Constantine Hering is dead. The great Healer has passed from the realm of wounds and disease. The Antagonist of Death, and his Conqueror on a thousand hard-fought fields, has yielded at last, when the issue of the struggle was but his own life. Invincible in his conflicts for others, he was mortal only when he struck in his own behalf. And death has gained a splendid prize. If the old chivalric theory be true, that all the honors of the defeated belong of right to the victor, Immortal Death has seldom, in all ages, from the issue of a single fight, won so large a spoil.

The mighty Physician, whose visits to the couch of suffering were as the Angel of Heaven’s mercy, and whose prescription was Healing’s potent spell; the calm, all-furnished schoolman-then the Champion of the Old School-who laid his boyish lance in rest against the Black Knight of Medical Heresy, and, doomed to dismemberment by his Client, was saved by his Adversary, and thence consecrated all the energies of his redeemed strength to the new banner of Similia-bearing it in triumph, through both Hemispheres and in every clinic, under the Southern Cross and Northern Pleiad, and planting it, with dying, hand, on the very citadel of the Enemy : the great teacher whose graduation thesis was De Medicina Futura, and who founded the first College of our Order in the world: whose name lies at the foundation of our Medical Literature, side by side, with that of the immortal Hahnemann: the Poet, whose creative genius found and grasped, and whose sense of harmony set in eternal order and beauty, the great original truths of our system; the Seer, whose prophetic vision pierced the sullen shadows of the Infinite, and brought within the apprehension a common men a revelation of the Divine; the Laborer, whose untiring energies knew no pause of recreation, save in added and deeper toil; the Hercules, who cleansed the fouler than Augean Stables of Medical Science, and encountered and slew the Nemean Lion of Medical Orthodoxy: the gentle, generous, brave, great hearted, wholesouled Man, whose qualities were no more simply great than his attributes were sublimely splendid; all these have gone down in that last desperate struggle, in closed lists, where his only second was a woman.
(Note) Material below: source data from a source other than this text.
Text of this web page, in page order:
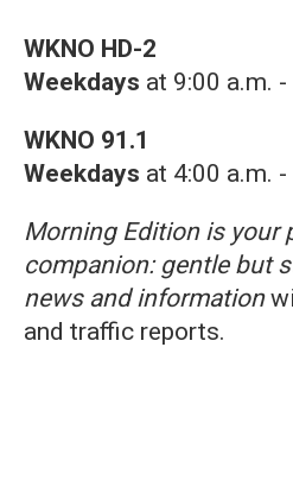
WKNO HD-2
Weekdays at 9:00 a.m.
WKNO 91.1
Weekdays at 4:00 a.m. -
Morning Edition is your
companion: gentle but
news and information
and traffic reports.

Whose loving hand and tender strength were all unable to hold back from the heart the icy grasp of Death.

Calvin B Knerr
Calvin Knerr was born December 27, 1847 and grew up with a father who was a lay homeopath and an uncle who knew Hering at the Allentown Academy. He attended The Allentown College Institute and graduated from Hahnemann Medical College in 1869.He then entered the office of Dr. Constantine Hering as his assistant. The diary he kept while living in Hering's house became The Life of Hering, published in 1940.
In 1878 and 1879 he published 2 editions of his book, Sunstroke and Its Homeopathic Treatment.
Upon Hering's death in 1880 Knerr became responsible for the completion of the 10-volume Guiding Symptoms.